If we put all the primes up to the $n^{\text{th}}$ prime, $p_n$, into our generating set, then the square of the next prime, $p_{n+1}^2$ is the first composite not removed from the list and the product of the next two primes, $p_{n+1}p_{n+2}$ is the second composite not removed from the list. These can be substantially larger than the largest prime in the generating set, so it can be quite a while before "most" of the numbers passing the sieve are composite. (One might wonder about bootstrapping this process -- where does our initial list of primes come from? From the empty generating set, we get that $2$ is prime (actually, that $2$ and $3$ are prime...) From that generating set, we get that $3$, $5$, and $7$ are prime and, since $9$ is the square of the first new prime, we stop. From these, we get all the primes up to $121$ and can continue as long as necessary to get large initial segments of the primes.)
Wheel sieving is not the only or the best way to use a short list of primes to generate more primes. The Atkin sieve starts by using the factorization $60 = 2^2 \cdot 3 \cdot 5$ to eliminate residue classes modulo $60$ that cannot contain primes, just as was done in the wheel sieve. Then some number theory is used to eliminate additional composites so that among the survivors, you do not mark off their multiples as you go, you mark off multiples of their squares. This requires vastly less marking, so runs much faster.

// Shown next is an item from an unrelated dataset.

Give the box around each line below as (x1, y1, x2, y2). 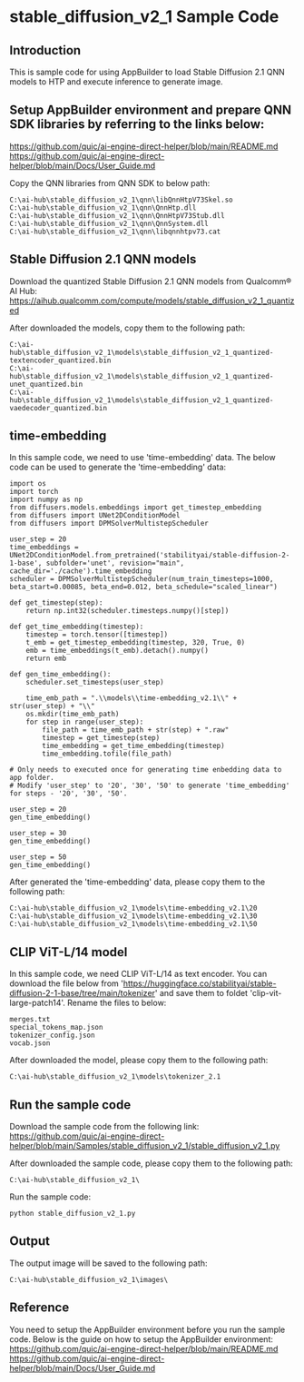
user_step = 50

So how does this help us find large primes for RSA or a string of primes for the CRT. For RSA, decide how large a prime you want and make an array of numbers around this size. There are good estimates of how far apart prime numbers are so we know about how long to make this array. Then sieve out the multiples of $2$, $3$, $5$, $7$, and so on up to primes about the size of the length of the array. This leaves very few "maybe primes" to then run through a slow primality test. For the CRT task needing $N$ primes about the same size, make the array $N$ times larger, sieve out by small primes, then test the survivors for primality using a slow test.
(As a practical matter, it is frequently not necessary to have bona fide primes. It is sufficient to be "prime enough". This is definitely the case for th CRT application. You can instead, sieve out by small primes, then check the survivors for relative primality using Euclid's algorithm to compute the GCD. A collection that is pairwise relatively prime will work just as well as if they were prime -- and if you have sieved by all primes up to the length of the array, you know there cannot be a common prime factor among the survivors, so the GCDs can be skipped. This is less true for RSA -- RSA starts with the product of two large primes, a semiprime, that must satisfy additional tests. These additional tests comprise a second round of sieving, since we may need several primes to find ones that pass this second round, it makes sense to initially sieve a larger array, just to put off having to restart the initial sieve with an array representing the next block of natural numbers.)